• Aim of the task: Reproduce the records below in full and word for word, excluding pictures.

• Stored data:
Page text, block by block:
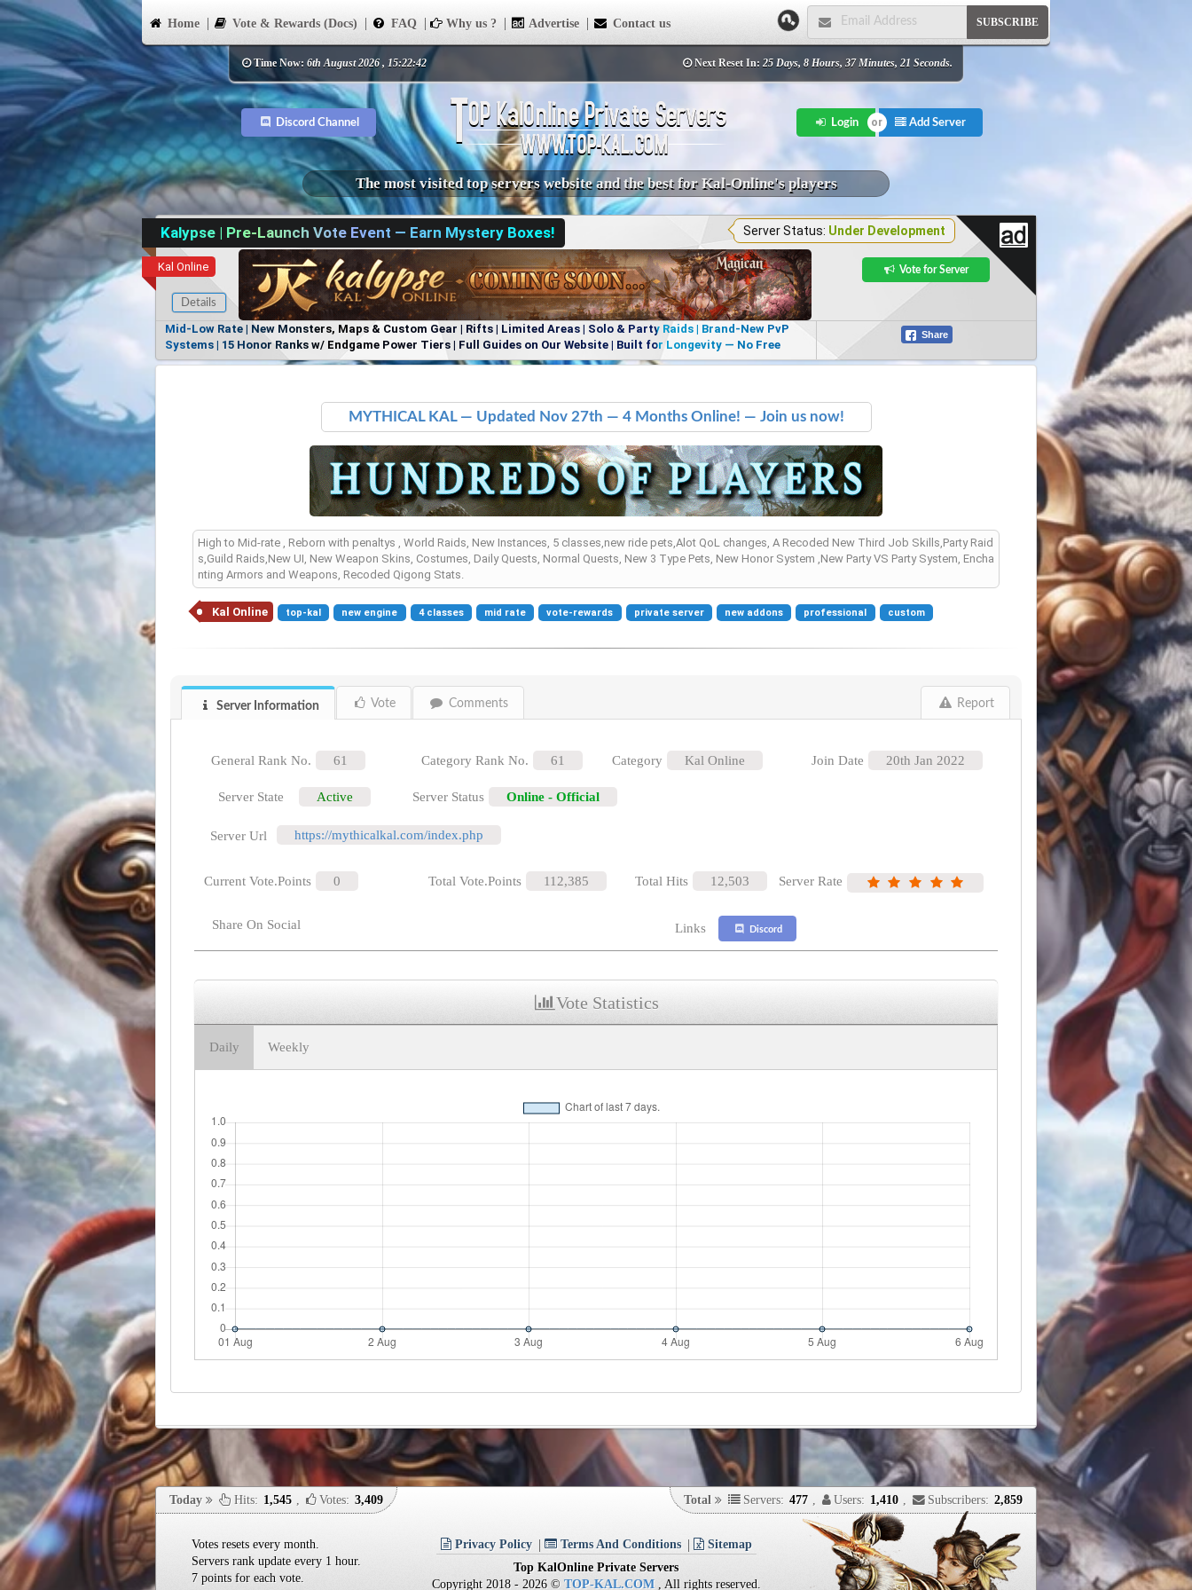
Home Vote & Rewards (Docs) FAQ Why us ? Advertise Contact us SUBSCRIBE
Time Now: 6th August 2026 , 15:22:42 Next Reset In: 25 Days, 8 Hours, 37 Minutes, 21 Seconds.
Discord Channel Login Add Server
The most visited top servers website and the best for Kal-Online's players
Kalypse | Pre-Launch Vote Event — Earn Mystery Boxes! Server Status: Under Development
Kal Online
Details
Vote for Server
Mid-Low Rate | New Monsters, Maps & Custom Gear | Rifts | Limited Areas | Solo & Party Raids | Brand-New PvP
Systems | 15 Honor Ranks w/ Endgame Power Tiers | Full Guides on Our Website | Built for Longevity — No Free
Items, No Favoritism | Join Our Discord!
Share
MYTHICAL KAL — Updated Nov 27th — 4 Months Online! — Join us now!
High to Mid-rate , Reborn with penaltys , World Raids, New Instances, 5 classes,new ride pets,Alot QoL changes, A Recoded New Third Job Skills,Party Raid
s,Guild Raids,New UI, New Weapon Skins, Costumes, Daily Quests, Normal Quests, New 3 Type Pets, New Honor System ,New Party VS Party System, Encha
nting Armors and Weapons, Recoded Qigong Stats.
Kal Online top-kal new engine 4 classes mid rate vote-rewards private server new addons professional custom
Server Information Vote Comments Report
General Rank No. 61 Category Rank No. 61 Category Kal Online Join Date 20th Jan 2022
Server State Active Server Status Online - Official
Server Url https://mythicalkal.com/index.php
Current Vote.Points 0 Total Vote.Points 112,385 Total Hits 12,503 Server Rate
Share On Social Links Discord
Vote Statistics
Daily Weekly
Votes resets every month.
Servers rank update every 1 hour.
7 points for each vote.
Privacy Policy Terms And Conditions
Sitemap
Top KalOnline Private Servers
Copyright 2018 - 2026 © TOP-KAL.COM, All rights reserved.
Today Hits: 1,545 Votes: 3,409 Total Servers: 477 Users: 1,410 Subscribers: 2,859

• Output:
Page text, block by block:
Home Vote & Rewards (Docs) FAQ Why us ? Advertise Contact us SUBSCRIBE
Time Now: 6th August 2026 , 15:22:42 Next Reset In: 25 Days, 8 Hours, 37 Minutes, 21 Seconds.
Discord Channel Login Add Server
The most visited top servers website and the best for Kal-Online's players
Kalypse | Pre-Launch Vote Event — Earn Mystery Boxes! Server Status: Under Development
Kal Online
Details
Vote for Server
Mid-Low Rate | New Monsters, Maps & Custom Gear | Rifts | Limited Areas | Solo & Party Raids | Brand-New PvP
Systems | 15 Honor Ranks w/ Endgame Power Tiers | Full Guides on Our Website | Built for Longevity — No Free
Items, No Favoritism | Join Our Discord!
Share
MYTHICAL KAL — Updated Nov 27th — 4 Months Online! — Join us now!
High to Mid-rate , Reborn with penaltys , World Raids, New Instances, 5 classes,new ride pets,Alot QoL changes, A Recoded New Third Job Skills,Party Raid
s,Guild Raids,New UI, New Weapon Skins, Costumes, Daily Quests, Normal Quests, New 3 Type Pets, New Honor System ,New Party VS Party System, Encha
nting Armors and Weapons, Recoded Qigong Stats.
Kal Online top-kal new engine 4 classes mid rate vote-rewards private server new addons professional custom
Server Information Vote Comments Report
General Rank No. 61 Category Rank No. 61 Category Kal Online Join Date 20th Jan 2022
Server State Active Server Status Online - Official
Server Url https://mythicalkal.com/index.php
Current Vote.Points 0 Total Vote.Points 112,385 Total Hits 12,503 Server Rate
Share On Social Links Discord
Vote Statistics
Daily Weekly
Votes resets every month.
Servers rank update every 1 hour.
7 points for each vote.
Privacy Policy Terms And Conditions
Sitemap
Top KalOnline Private Servers
Copyright 2018 - 2026 © TOP-KAL.COM, All rights reserved.
Today Hits: 1,545 Votes: 3,409 Total Servers: 477 Users: 1,410 Subscribers: 2,859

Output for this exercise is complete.